• **Goal of the exercise**: Extract the text of each entry below exactly, leaving every image behind.

Supplied material Start Marker

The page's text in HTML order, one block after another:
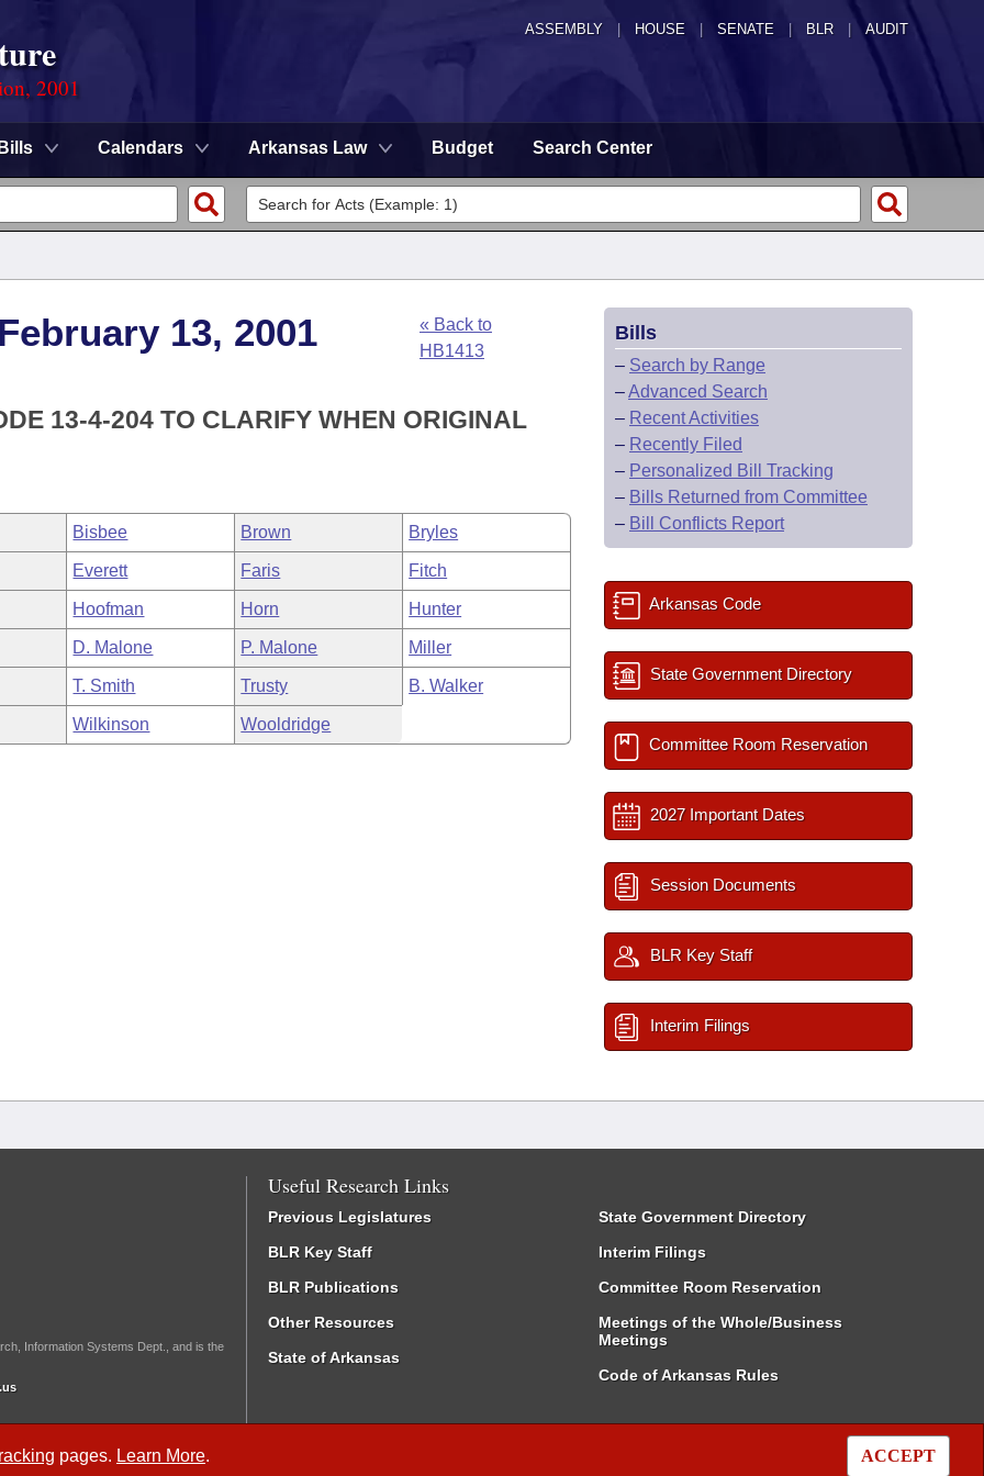
ASSEMBLY HOUSE SENATE | BLR | AUDIT
2001
Bills Calendars Arkansas Law Budget Search Center
pages. Learn More. ACCEPT
13, 2001
« Back to
HB1413
13-4-204 TO CLARIFY WHEN ORIGINAL
Bisbee Brown Bryles
Everett Faris Fitch
Hoofman Horn Hunter
D. Malone P. Malone Miller
T. Smith Trusty B. Walker
Wilkinson Wooldridge
Bills
– Search by Range
–Advanced Search
– Recent Activities
– Recently Filed
– Personalized Bill Tracking
– Bills Returned from Committee
– Bill Conflicts Report
Arkansas Code
State Government Directory
Committee Room Reservation
2027 Important Dates
Session Documents
BLR Key Staff
Interim Filings
Information Systems Dept., and is the
Useful Research Links
Previous Legislatures
BLR Key Staff
BLR Publications
Other Resources
State of Arkansas
State Government Directory
Interim Filings
Committee Room Reservation
Meetings of the Whole/Business
Meetings
Code of Arkansas Rules
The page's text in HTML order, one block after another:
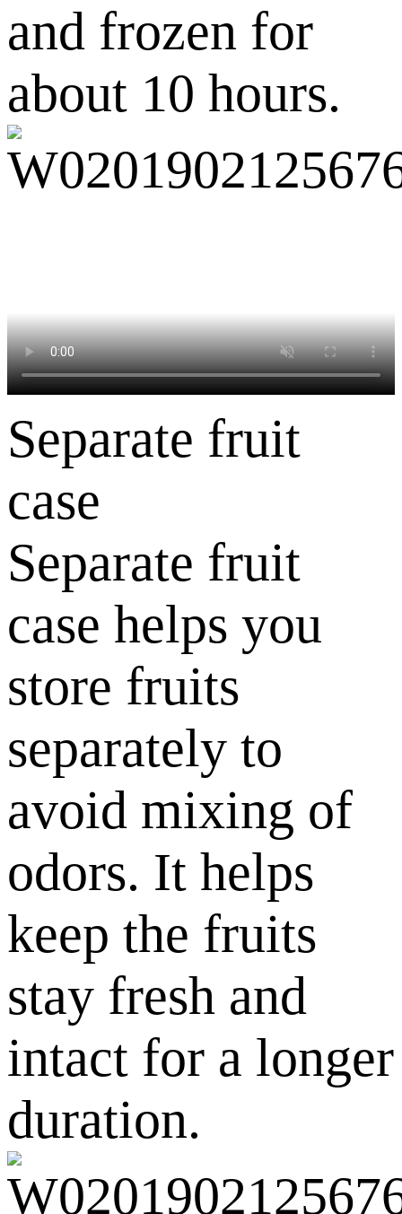
and frozen for
about 10 hours.
Separate fruit
case
Separate fruit
case helps you
store fruits
separately to
avoid mixing of
odors. It helps
keep the fruits
stay fresh and
intact for a longer
duration.
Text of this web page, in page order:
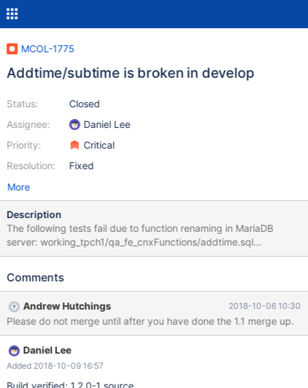
MCOL-1775
Addtime/subtime is broken in develop
Status:
Assignee:
Priority:
Resolution:
Closed
Daniel Lee
Critical
Fixed
More
Description
The following tests fail due to function renaming in MariaDB
server: working_tpch1/qa_fe_cnxFunctions/addtime.sql
working_tpch1/qa_fe_cnxFunctions/subtime.sql
Comments
Andrew Hutchings 2018-10-06 10:30
Please do not merge until after you have done the 1.1 merge up.
Daniel Lee
Added 2018-10-09 16:57
Build verified: 1.2.0-1 source
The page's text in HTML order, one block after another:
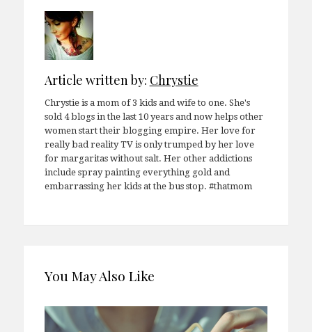
Article written by: Chrystie
Chrystie is a mom of 3 kids and wife to one. She's
sold 4 blogs in the last 10 years and now helps other
women start their blogging empire. Her love for
really bad reality TV is only trumped by her love
for margaritas without salt. Her other addictions
include spray painting everything gold and
embarrassing her kids at the bus stop. #thatmom
You May Also Like
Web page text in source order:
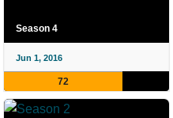
Season 4
Jun 1, 2016
72
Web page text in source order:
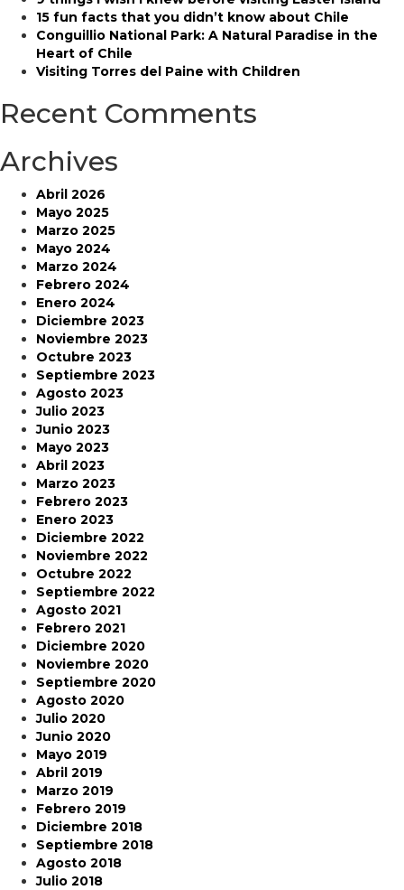
Iberá
Park
15 fun facts that you didn’t know about Chile
Conguillio National Park: A Natural Paradise in the
Heart of Chile
Visiting Torres del Paine with Children
Recent Comments
Archives
Abril 2026
Mayo 2025
Marzo 2025
Mayo 2024
Marzo 2024
Febrero 2024
Enero 2024
Diciembre 2023
Noviembre 2023
Octubre 2023
Septiembre 2023
Agosto 2023
Julio 2023
Junio 2023
Mayo 2023
Abril 2023
Marzo 2023
Febrero 2023
Enero 2023
Diciembre 2022
Noviembre 2022
Octubre 2022
Septiembre 2022
Agosto 2021
Febrero 2021
Diciembre 2020
Noviembre 2020
Septiembre 2020
Agosto 2020
Julio 2020
Junio 2020
Mayo 2019
Abril 2019
Marzo 2019
Febrero 2019
Diciembre 2018
Septiembre 2018
Agosto 2018
Julio 2018
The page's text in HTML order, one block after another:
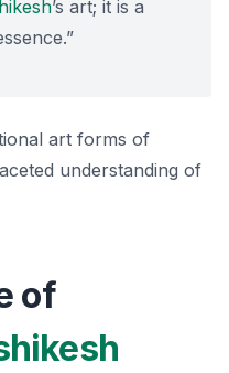
’s art; it is a
art forms of
understanding of
of
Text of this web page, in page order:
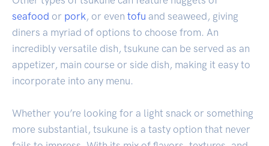
seafood or pork , or even tofu and seaweed, giving
diners a myriad of options to choose from. An
incredibly versatile dish, tsukune can be served as an
appetizer, main course or side dish, making it easy to
incorporate into any menu.
Whether you’re looking for a light snack or something
more substantial, tsukune is a tasty option that never
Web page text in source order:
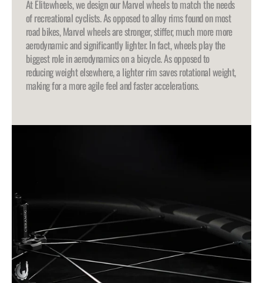
At Elitewheels, we design our Marvel wheels to match the needs
of recreational cyclists. As opposed to alloy rims found on most
road bikes, Marvel wheels are stronger, stiffer, much more more
aerodynamic and significantly lighter. In fact, wheels play the
biggest role in aerodynamics on a bicycle. As opposed to
reducing weight elsewhere, a lighter rim saves rotational weight,
making for a more agile feel and faster accelerations.
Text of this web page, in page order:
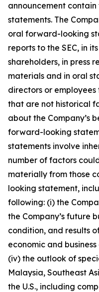
announcement
statements. The
oral forward-looking
reports to the SEC, in
shareholders, in press
materials and in oral
directors or
that are not historical
about the Company’s
forward-looking
statements involve
number of factors
materially from those
looking statement,
following: (i) the
the Company’s future
condition, and results
economic and
(iv) the outlook of
Malaysia, Southeast
the U.S., including
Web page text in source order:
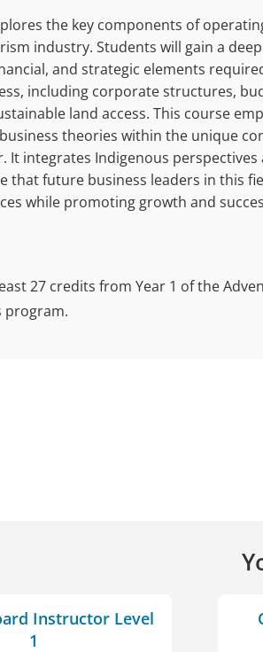
the key components of
industry. Students will gain a
and strategic elements
including corporate structures,
land access. This course
theories within the unique
It integrates Indigenous
that future business leaders in this
while promoting growth and
27 credits from Year 1 of the
program.
Instructor Level
1

Supplied material End Marker

• **Solution to this task**:
The page's text in HTML order, one block after another:
ASSEMBLY HOUSE SENATE | BLR | AUDIT
2001
Bills Calendars Arkansas Law Budget Search Center
pages. Learn More. ACCEPT
13, 2001
« Back to
HB1413
13-4-204 TO CLARIFY WHEN ORIGINAL
Bisbee Brown Bryles
Everett Faris Fitch
Hoofman Horn Hunter
D. Malone P. Malone Miller
T. Smith Trusty B. Walker
Wilkinson Wooldridge
Bills
– Search by Range
–Advanced Search
– Recent Activities
– Recently Filed
– Personalized Bill Tracking
– Bills Returned from Committee
– Bill Conflicts Report
Arkansas Code
State Government Directory
Committee Room Reservation
2027 Important Dates
Session Documents
BLR Key Staff
Interim Filings
Information Systems Dept., and is the
Useful Research Links
Previous Legislatures
BLR Key Staff
BLR Publications
Other Resources
State of Arkansas
State Government Directory
Interim Filings
Committee Room Reservation
Meetings of the Whole/Business
Meetings
Code of Arkansas Rules
The page's text in HTML order, one block after another:
and frozen for
about 10 hours.
Separate fruit
case
Separate fruit
case helps you
store fruits
separately to
avoid mixing of
odors. It helps
keep the fruits
stay fresh and
intact for a longer
duration.
Text of this web page, in page order:
MCOL-1775
Addtime/subtime is broken in develop
Status:
Assignee:
Priority:
Resolution:
Closed
Daniel Lee
Critical
Fixed
More
Description
The following tests fail due to function renaming in MariaDB
server: working_tpch1/qa_fe_cnxFunctions/addtime.sql
working_tpch1/qa_fe_cnxFunctions/subtime.sql
Comments
Andrew Hutchings 2018-10-06 10:30
Please do not merge until after you have done the 1.1 merge up.
Daniel Lee
Added 2018-10-09 16:57
Build verified: 1.2.0-1 source
The page's text in HTML order, one block after another:
Article written by: Chrystie
Chrystie is a mom of 3 kids and wife to one. She's
sold 4 blogs in the last 10 years and now helps other
women start their blogging empire. Her love for
really bad reality TV is only trumped by her love
for margaritas without salt. Her other addictions
include spray painting everything gold and
embarrassing her kids at the bus stop. #thatmom
You May Also Like
Web page text in source order:
Season 4
Jun 1, 2016
72
Web page text in source order:
Iberá
Park
15 fun facts that you didn’t know about Chile
Conguillio National Park: A Natural Paradise in the
Heart of Chile
Visiting Torres del Paine with Children
Recent Comments
Archives
Abril 2026
Mayo 2025
Marzo 2025
Mayo 2024
Marzo 2024
Febrero 2024
Enero 2024
Diciembre 2023
Noviembre 2023
Octubre 2023
Septiembre 2023
Agosto 2023
Julio 2023
Junio 2023
Mayo 2023
Abril 2023
Marzo 2023
Febrero 2023
Enero 2023
Diciembre 2022
Noviembre 2022
Octubre 2022
Septiembre 2022
Agosto 2021
Febrero 2021
Diciembre 2020
Noviembre 2020
Septiembre 2020
Agosto 2020
Julio 2020
Junio 2020
Mayo 2019
Abril 2019
Marzo 2019
Febrero 2019
Diciembre 2018
Septiembre 2018
Agosto 2018
Julio 2018
The page's text in HTML order, one block after another:
’s art; it is a
art forms of
understanding of
of
Text of this web page, in page order:
seafood or pork , or even tofu and seaweed, giving
diners a myriad of options to choose from. An
incredibly versatile dish, tsukune can be served as an
appetizer, main course or side dish, making it easy to
incorporate into any menu.
Whether you’re looking for a light snack or something
more substantial, tsukune is a tasty option that never
Web page text in source order:
At Elitewheels, we design our Marvel wheels to match the needs
of recreational cyclists. As opposed to alloy rims found on most
road bikes, Marvel wheels are stronger, stiffer, much more more
aerodynamic and significantly lighter. In fact, wheels play the
biggest role in aerodynamics on a bicycle. As opposed to
reducing weight elsewhere, a lighter rim saves rotational weight,
making for a more agile feel and faster accelerations.
Text of this web page, in page order:
announcement
statements. The
oral forward-looking
reports to the SEC, in
shareholders, in press
materials and in oral
directors or
that are not historical
about the Company’s
forward-looking
statements involve
number of factors
materially from those
looking statement,
following: (i) the
the Company’s future
condition, and results
economic and
(iv) the outlook of
Malaysia, Southeast
the U.S., including
Web page text in source order:
the key components of
industry. Students will gain a
and strategic elements
including corporate structures,
land access. This course
theories within the unique
It integrates Indigenous
that future business leaders in this
while promoting growth and
27 credits from Year 1 of the
program.
Instructor Level
1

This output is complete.